Ketiga, tindakan apa yang akan diambil oleh lembaga pelaksana (penegak hukum) sebagai respons terhadap peraturan hukum akan sangat tergantung dan dipengaruhi oleh peraturan hukum yang berlaku, dari aktivitas pelaksanaannya, sanksi-sanksinya, serta dari seluruh kompleks kekuatan ekonomi, sosial, politik, dan lainnya yang bekerja atas dirinya serta dari umpan balik antara pemegang peran dan birokrasi.

Keempat, tindakan apa yang diambil oleh lembaga pembuat hukum sebagai respon terhadap peraturan hukum akan sangat tergantung dan dipengaruhi oleh peraturan hukum yang berlaku, dari sanksi-sanksinya, serta dari seluruh kompleks kekuatan sosial, ekonomi, politik, dan lainnya yang bekerja atas dirinya serta umpan balik antara pemegang peran dan birokrasi.

Oleh karena itu, bekerjanya hukum secara empiris (das sein) akan dihadapkan pada realitas dinamika dalam bingkai struktur sosial secara komprehensif. Berbagai dimensi non-hukum turut berpengaruh bahkan melakukan intervensi (arti negatif) maupun bergaining position/internalization (arti positif) yang berpengaruh dalam proses-proses bekerjanya hukum. Baik dari tahap formulasi, aplikasi, hingga eksekusi.

Khusus perihal bergaining position/internalization (arti positif) yang berpengaruh dalam proses-proses bekerjanya hukum. Bisa kita lihat ketika terintegrasinya kekuatan-kekuatan sosial (aktor non-negara) meliputi advokat, pers, civil society, dan masyarakat dalam ‘mengawal’ suatu special case, special case disini adalah kasus-kasus yang mencabik-cabik logika dan nurani publik, dan biasanya melibatkan aparat penegak hukum itu sendiri.

Dalam realitasnya, seringkali kita melihat institusi penegak hukum baru bersikap responsif dan akuntabel terhadap pengungkapan suatu kasus pidana setelah adanya kekuatan sosial yang menekan dan mendorong pemenuhan aspirasi keadilan secara masif.  Dorongan dari luar (kekuatan sosial) ini ditakuti oleh institusi penegak hukum karena akan berkaitan dengan public-trust dan hancurnya marwah institusi jika tidak direspon secara akuntabel.

Fenomena ini merefleksikan bahwa integrasi kekuatan sosial yang meliputi advokat dengan peran bantuan hukum, pers dengan peran exposure informasi dan investigasi, civil society dengan peran kritisisme publik, dan masyarakat dengan perannya memberikan tekanan psiko-sosial terhadap special case mampu menjadi kekuatan sosial tersendiri yang menggerakkan akuntabilitas institusi penegak hukum.

Bergaining position dari integrasi kekuatan sosial akan mampu melemahkan dan meminimalisir praktik-praktik ‘main belakang’ dalam penegakan hukum.
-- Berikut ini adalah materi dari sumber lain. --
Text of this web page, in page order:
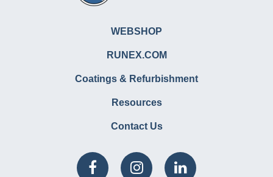
WEBSHOP
RUNEX.COM
Coatings & Refurbishment
Resources
Contact Us

Oleh sebab itu, kekuatan-kekuatan sosial ini memiliki peran penting dan strategis dalam realitas penegakan hukum, terlebih ketika keempatnya membawa arus aspirasi yang sama, yakni penegakan keadilan.

Simplifikasinya, kekuatan sosial adalah support-system dalam sistem penegakan hukum, khususnya dalam sub-sistem kultur hukum. Kekuatan sosial memiliki bergainin position yang kuat sehingga mampu mendorong praksis-praksis kultur hukum yang negatif dalam penanganan kasus-kasus spesifik (special case) menjadi lebih akuntabel. Walaupun, sekali lagi, walaupun hanya bersifat insidentil saja (pada kasus tersebut tidak bersifat menyeluruh secara ajeg).